Excerpted data →
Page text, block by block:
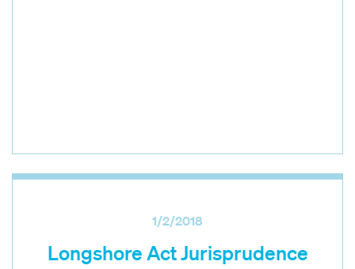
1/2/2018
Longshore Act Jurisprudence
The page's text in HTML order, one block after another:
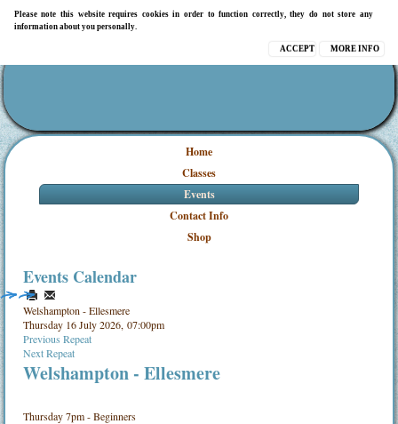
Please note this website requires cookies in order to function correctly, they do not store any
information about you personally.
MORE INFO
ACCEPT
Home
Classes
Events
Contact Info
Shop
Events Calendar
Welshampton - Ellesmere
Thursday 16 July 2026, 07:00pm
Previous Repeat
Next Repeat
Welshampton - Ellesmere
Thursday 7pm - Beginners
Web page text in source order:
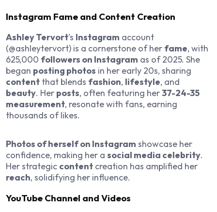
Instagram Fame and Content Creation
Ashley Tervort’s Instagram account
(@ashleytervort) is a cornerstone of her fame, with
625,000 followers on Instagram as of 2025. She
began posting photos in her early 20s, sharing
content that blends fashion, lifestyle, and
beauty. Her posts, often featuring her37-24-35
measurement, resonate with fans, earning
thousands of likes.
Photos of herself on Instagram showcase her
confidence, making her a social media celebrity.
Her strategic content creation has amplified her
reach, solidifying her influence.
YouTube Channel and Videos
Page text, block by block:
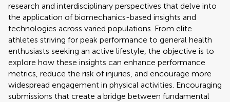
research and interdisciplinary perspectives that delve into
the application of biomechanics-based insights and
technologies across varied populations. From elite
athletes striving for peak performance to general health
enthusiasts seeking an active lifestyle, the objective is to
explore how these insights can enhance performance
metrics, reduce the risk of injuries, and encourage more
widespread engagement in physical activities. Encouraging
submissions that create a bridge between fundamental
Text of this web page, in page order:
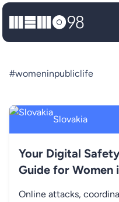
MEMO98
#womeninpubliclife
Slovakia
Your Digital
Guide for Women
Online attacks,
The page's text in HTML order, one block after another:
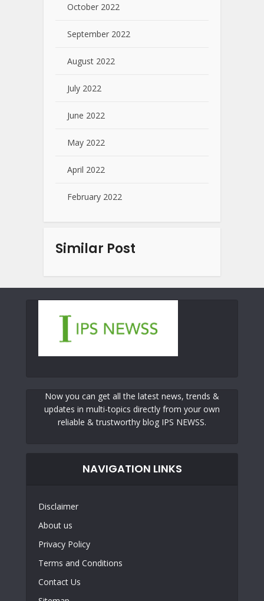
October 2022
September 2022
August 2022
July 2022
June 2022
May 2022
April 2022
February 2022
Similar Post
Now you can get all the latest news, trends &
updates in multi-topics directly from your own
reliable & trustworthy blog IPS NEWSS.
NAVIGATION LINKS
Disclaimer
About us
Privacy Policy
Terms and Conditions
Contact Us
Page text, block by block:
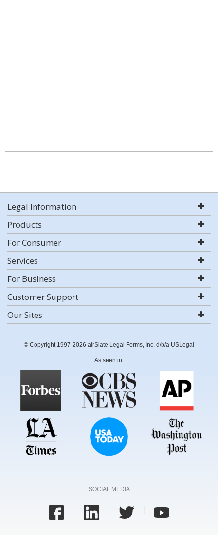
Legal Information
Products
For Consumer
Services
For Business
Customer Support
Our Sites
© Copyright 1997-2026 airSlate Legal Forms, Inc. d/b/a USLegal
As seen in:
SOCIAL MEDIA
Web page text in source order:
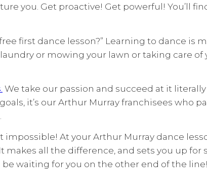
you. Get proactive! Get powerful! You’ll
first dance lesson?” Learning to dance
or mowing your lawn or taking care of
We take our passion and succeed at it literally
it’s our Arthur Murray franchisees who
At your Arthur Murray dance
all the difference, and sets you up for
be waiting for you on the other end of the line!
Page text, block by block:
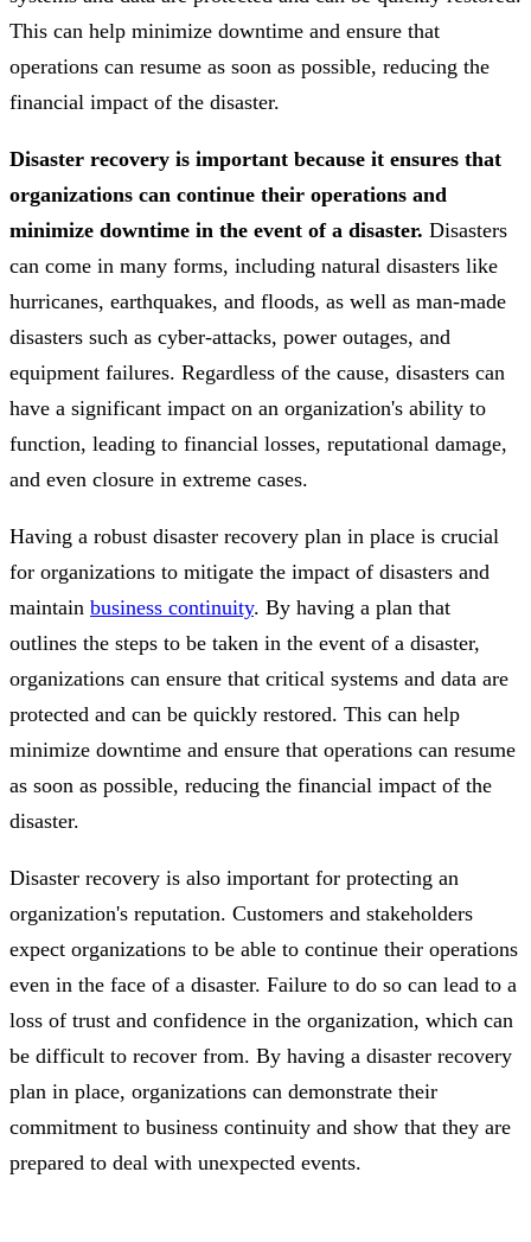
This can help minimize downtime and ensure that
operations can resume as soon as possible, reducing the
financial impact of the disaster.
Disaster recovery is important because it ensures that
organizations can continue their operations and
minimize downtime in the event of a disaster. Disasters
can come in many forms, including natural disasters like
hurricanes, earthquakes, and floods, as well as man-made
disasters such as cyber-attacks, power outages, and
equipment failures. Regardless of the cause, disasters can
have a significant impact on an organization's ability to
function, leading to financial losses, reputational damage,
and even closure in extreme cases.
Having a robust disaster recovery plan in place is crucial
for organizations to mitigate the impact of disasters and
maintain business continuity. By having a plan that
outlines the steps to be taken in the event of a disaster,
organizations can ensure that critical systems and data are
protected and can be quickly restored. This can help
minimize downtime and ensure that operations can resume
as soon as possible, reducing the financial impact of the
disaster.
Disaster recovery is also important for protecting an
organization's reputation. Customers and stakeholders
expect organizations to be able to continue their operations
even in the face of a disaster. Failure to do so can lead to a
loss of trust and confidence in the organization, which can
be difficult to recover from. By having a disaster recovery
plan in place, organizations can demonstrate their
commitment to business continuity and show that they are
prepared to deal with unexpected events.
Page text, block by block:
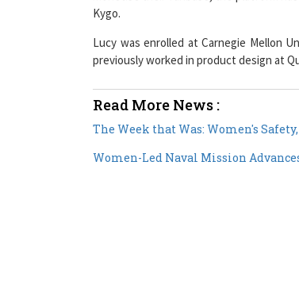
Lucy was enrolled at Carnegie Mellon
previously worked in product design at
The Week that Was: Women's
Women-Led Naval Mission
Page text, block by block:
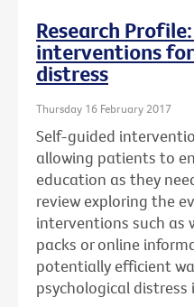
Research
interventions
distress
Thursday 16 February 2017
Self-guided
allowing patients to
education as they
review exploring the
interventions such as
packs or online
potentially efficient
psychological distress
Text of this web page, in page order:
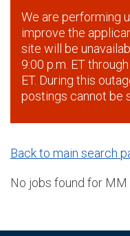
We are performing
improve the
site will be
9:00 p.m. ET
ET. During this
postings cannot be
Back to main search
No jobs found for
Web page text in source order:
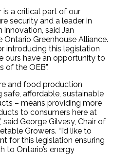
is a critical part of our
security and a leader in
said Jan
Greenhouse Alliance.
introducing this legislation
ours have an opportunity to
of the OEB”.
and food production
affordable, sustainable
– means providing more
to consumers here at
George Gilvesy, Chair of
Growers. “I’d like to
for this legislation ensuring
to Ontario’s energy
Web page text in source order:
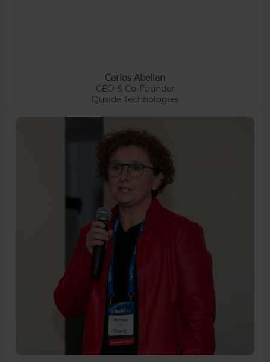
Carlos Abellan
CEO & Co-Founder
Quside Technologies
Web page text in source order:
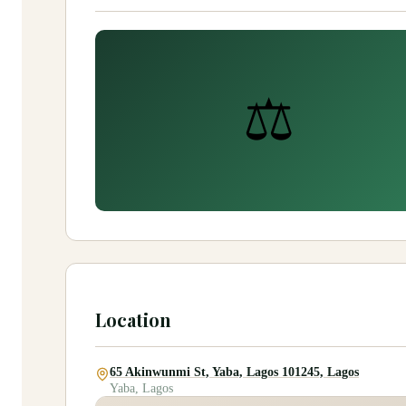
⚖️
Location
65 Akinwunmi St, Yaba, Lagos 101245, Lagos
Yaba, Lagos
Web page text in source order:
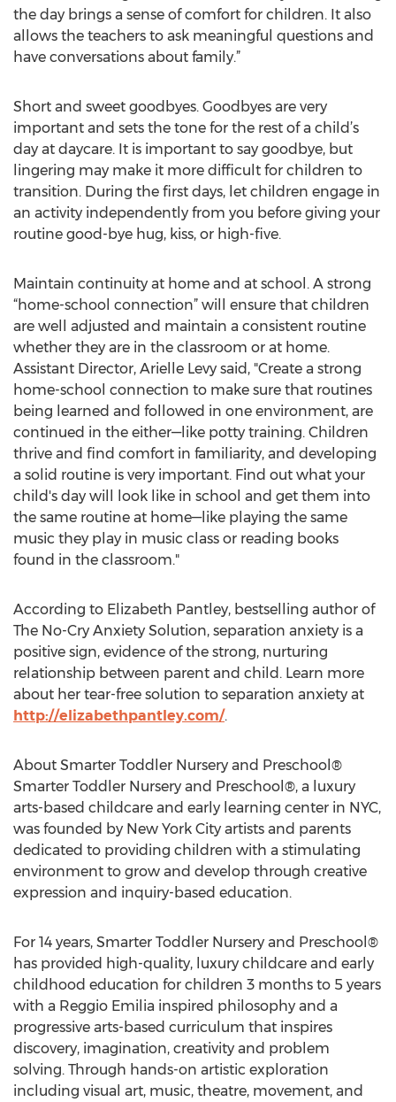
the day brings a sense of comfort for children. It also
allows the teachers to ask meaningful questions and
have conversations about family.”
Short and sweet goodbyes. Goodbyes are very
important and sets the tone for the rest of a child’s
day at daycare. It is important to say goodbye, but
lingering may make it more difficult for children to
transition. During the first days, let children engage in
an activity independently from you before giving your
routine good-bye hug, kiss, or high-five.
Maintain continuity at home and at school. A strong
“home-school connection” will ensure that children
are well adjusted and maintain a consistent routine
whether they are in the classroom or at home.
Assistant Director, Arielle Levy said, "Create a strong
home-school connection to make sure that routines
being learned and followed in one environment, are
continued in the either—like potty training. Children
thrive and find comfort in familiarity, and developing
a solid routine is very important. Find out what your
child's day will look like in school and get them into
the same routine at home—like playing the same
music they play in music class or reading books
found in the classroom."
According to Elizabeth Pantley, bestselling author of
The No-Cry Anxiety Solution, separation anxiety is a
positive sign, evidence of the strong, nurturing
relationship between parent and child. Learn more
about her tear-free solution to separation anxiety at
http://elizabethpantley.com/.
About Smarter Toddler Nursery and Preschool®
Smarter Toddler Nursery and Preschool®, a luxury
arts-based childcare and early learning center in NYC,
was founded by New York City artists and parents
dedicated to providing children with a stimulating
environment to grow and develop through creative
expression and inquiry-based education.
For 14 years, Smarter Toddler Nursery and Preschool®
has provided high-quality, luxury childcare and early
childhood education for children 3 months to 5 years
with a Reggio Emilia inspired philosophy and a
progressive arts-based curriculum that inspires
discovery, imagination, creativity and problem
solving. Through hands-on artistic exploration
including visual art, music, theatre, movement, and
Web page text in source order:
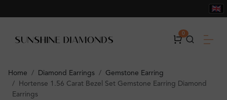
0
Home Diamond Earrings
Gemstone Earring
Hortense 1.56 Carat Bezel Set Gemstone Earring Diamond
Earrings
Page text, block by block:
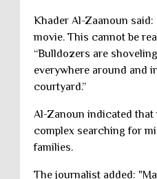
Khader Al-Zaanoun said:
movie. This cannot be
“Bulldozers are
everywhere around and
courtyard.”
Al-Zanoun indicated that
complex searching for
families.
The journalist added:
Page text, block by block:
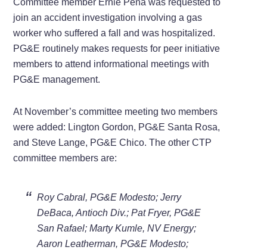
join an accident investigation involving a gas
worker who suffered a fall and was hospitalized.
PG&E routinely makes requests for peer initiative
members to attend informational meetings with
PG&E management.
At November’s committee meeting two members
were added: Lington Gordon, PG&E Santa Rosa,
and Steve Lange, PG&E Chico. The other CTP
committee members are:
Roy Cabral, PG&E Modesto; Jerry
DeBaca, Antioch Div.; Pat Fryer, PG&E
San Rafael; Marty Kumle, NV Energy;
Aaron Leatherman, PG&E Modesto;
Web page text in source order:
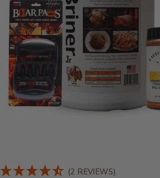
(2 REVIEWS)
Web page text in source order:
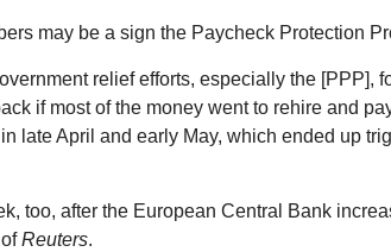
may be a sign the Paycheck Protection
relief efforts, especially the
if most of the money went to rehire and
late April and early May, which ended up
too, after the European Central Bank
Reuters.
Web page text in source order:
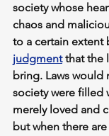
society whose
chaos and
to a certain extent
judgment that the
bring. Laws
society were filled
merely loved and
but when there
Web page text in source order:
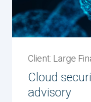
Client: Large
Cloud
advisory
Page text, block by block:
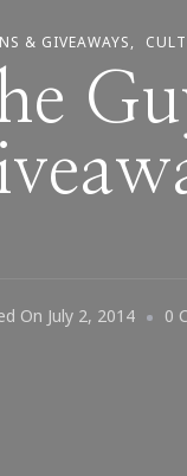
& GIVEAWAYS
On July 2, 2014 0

Exercise goal → Reproduce every line above containing "organizations".

Answer →
organizations can continue their operations and
for organizations to mitigate the impact of disasters and
organizations can ensure that critical systems and data are
expect organizations to be able to continue their operations
plan in place, organizations can demonstrate their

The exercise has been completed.